Objections and critique of them.

Решения, однажды достигнутые, приобретены навсегда; проблемы, которые были однажды решены, не возникают снова, или, что то же самое, они возникают иным образом, чем те, что были в прошлом. Ткань Истории составлена из таких трудов, в которых сотрудничают все индивиды; но это не работа и не может быть целью любого из них в частности, потому что каждый исключительно занят своей частной работой, и только в rem suam agere он также делает дело мира. История — это происходящее, которое, как было увидено, не должно судиться практически, потому что оно всегда превосходит индивидов, и к ним, а не к истории, применим практический суд. Суд Истории — в самом факте ее существования: ее рациональность — в ее реальности.

Individuals and History.

Эта историческая ткань, которая есть и не есть работа индивидов, составляет, как было сказано, работу универсального Духа, проявлениями и инструментами которого являются индивиды. Таким образом неявно исключаются те взгляды, которые приписывают ход вещей Судьбе, Фортуне или Случаю, то есть механизму или капризу, оба из которых недостаточны и односторонни, как детерминизм и свобода воли, каждый из которых взывает к другому, когда осознает свое собственное бессилие. Идея механического происхождения, эволюции, которая происходит путем добавления мельчайших элементов, сейчас оставляется даже для того фрагмента истории, который называется Историей Природы (единственная истинная и возможная Философия Природы), в которой начинает появляться вновь теория последовательных кризисов и революции, и идея свободы, чьи творения не должны измеряться или ограничиваться математически. Но высшая рациональность, которая направляет ход истории, не должна, с другой стороны, мыслиться как работа трансцендентного Интеллекта или Провидения, как это имеет место в религиозной и полуфантастической мысли, которая не обладает иной ценностью, кроме ценности смутного предчувствия истины. Если История есть рациональность, то Провидение, безусловно, направляет ее; но такого рода, который становится актуальным в индивидах и действует не на них, а в них. Это утверждение Провидения — не догадка или вера, а свидетельство разума. Кто почувствовал бы в себе силу жизни без такого интимного убеждения? Откуда мог бы он черпать смирение в печали, поощрение к терпению? Конечно, то, что говорит религиозный человек словами «Оставим это в руках Божьих», говорится также человеком разума теми другими словами: «Мужество, и вперед»?

Fate, Fortune, and Providence.

Дух, который есть бесконечная возможность, переходящая в бесконечную актуальность, извлекал и извлекает в каждый момент космос из хаоса, собрал диффузную жизнь в концентрированную жизнь органа, достиг перехода от животной к человеческой жизни, создал и создает способы жизни все более возвышенные.
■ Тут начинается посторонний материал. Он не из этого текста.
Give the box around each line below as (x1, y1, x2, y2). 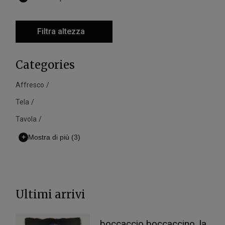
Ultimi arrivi (16, 187, 86, 201)
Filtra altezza (37, 26, 85, 36)
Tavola (16, 115, 37, 123)
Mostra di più (28, 133, 70, 142)
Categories (16, 57, 75, 72)
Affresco (16, 80, 45, 89)
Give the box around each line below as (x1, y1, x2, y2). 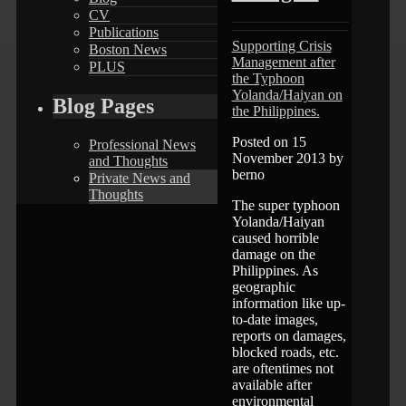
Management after (231, 53, 335, 70)
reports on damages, (231, 327, 346, 343)
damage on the (231, 246, 315, 262)
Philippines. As (231, 262, 318, 278)
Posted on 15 (231, 133, 306, 150)
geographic (231, 278, 295, 295)
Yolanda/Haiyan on (231, 86, 343, 102)
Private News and (89, 169, 190, 186)
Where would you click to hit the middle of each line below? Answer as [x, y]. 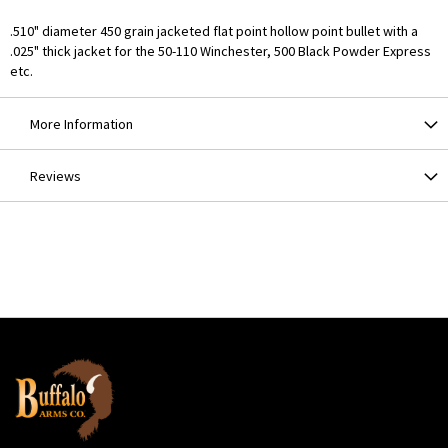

Работа Духа не закончена и никогда не будет закончена. Наше стремление к чему-то высшему не тщетно. Само стремление, бесконечность нашего желания, есть доказательство бесконечности этого прогресса. Растение мечтает о животном, животное — о человеке, человек — о сверхчеловеке; ибо это тоже реальность, если реальность в том, что с каждым историческим движением человек превосходит самого себя. Придет время, когда великие дела и великие работы, ныне наша память и наша гордость, будут забыты, как мы забыли работы и дела, не менее великие, тех существ высшего гения, которые создали то, что мы называем человеческой жизнью, и кажутся нам теперь дикарями низшего сорта, почти людьми-обезьянами. Они будут забыты, ибо документ прогресса — в забвении; то есть в том, что факт полностью поглощен новым фактом, в котором, а не в самом себе, он имеет ценность. Но мы не можем знать, какими будут будущие состояния Реальности в их определенной физиономии и последовательности, вследствие «достоинства», установленного в Философии практического, согласно которому знание действия и дела следует, а не предшествует действию и делу. Тайна — это просто бесконечность эволюции: если бы это было не так, это понятие не возникло бы в уме человека, и не было бы возможно злоупотреблять им, как им злоупотребляли, будучи перенесенным из своего места, то есть в сознание самого себя, которое духовная деятельность должна иметь и имеет в полной мере, то есть сознание своих вечных категорий.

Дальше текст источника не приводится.